── Data under study

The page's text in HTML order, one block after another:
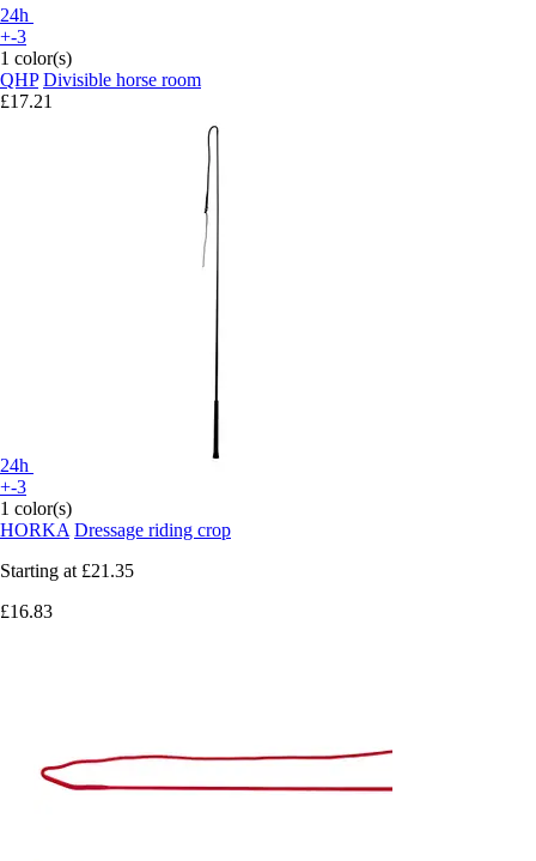
24h
+-3
1 color(s)
QHP Divisible horse room
£17.21
24h
+-3
1 color(s)
HORKA Dressage riding crop
Starting at £21.35
£16.83

────

• **Work to complete**:
Exactly as written, give every entry again, but not the pictures.

• **Expected output**:
The page's text in HTML order, one block after another:
24h
+-3
1 color(s)
QHP Divisible horse room
£17.21
24h
+-3
1 color(s)
HORKA Dressage riding crop
Starting at £21.35
£16.83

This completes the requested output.